**Problem to solve**
Find the lines of the listing that contain the string "Master", and return them.

**Material provided**
^^^^^^^^

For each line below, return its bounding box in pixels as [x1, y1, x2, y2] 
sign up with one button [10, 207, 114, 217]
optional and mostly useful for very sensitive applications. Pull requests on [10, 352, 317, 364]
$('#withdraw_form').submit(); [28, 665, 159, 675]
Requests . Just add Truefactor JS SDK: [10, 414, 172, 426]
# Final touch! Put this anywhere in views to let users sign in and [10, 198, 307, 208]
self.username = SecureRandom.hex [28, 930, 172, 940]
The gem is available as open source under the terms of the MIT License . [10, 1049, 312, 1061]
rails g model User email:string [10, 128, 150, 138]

^^^^^^^^

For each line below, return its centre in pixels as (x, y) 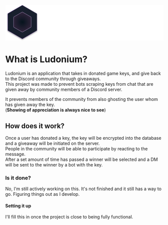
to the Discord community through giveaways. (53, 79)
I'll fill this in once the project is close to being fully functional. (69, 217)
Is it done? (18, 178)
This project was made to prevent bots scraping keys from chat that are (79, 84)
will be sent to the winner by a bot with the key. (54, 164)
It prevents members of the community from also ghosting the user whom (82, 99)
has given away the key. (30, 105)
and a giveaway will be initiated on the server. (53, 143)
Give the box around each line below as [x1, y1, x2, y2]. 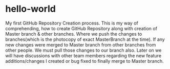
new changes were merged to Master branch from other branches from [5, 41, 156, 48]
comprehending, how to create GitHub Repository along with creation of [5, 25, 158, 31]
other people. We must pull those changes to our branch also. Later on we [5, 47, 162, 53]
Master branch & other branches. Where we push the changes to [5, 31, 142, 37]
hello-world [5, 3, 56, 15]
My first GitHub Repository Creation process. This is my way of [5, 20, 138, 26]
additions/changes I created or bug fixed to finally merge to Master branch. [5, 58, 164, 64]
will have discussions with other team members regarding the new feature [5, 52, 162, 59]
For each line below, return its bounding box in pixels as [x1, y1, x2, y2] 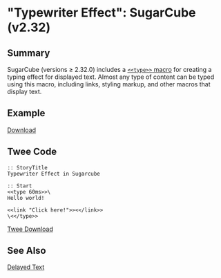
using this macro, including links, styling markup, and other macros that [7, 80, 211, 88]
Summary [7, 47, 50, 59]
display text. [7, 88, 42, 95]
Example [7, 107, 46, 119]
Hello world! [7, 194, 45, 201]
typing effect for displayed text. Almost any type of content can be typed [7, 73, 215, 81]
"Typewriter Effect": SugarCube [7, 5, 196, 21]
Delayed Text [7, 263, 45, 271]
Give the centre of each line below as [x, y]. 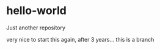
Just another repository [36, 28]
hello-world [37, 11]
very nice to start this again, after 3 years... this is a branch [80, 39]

^^^^^^^^

**Reply**
new changes were merged to Master branch from other branches from [5, 41, 156, 48]
Master branch & other branches. Where we push the changes to [5, 31, 142, 37]
additions/changes I created or bug fixed to finally merge to Master branch. [5, 58, 164, 64]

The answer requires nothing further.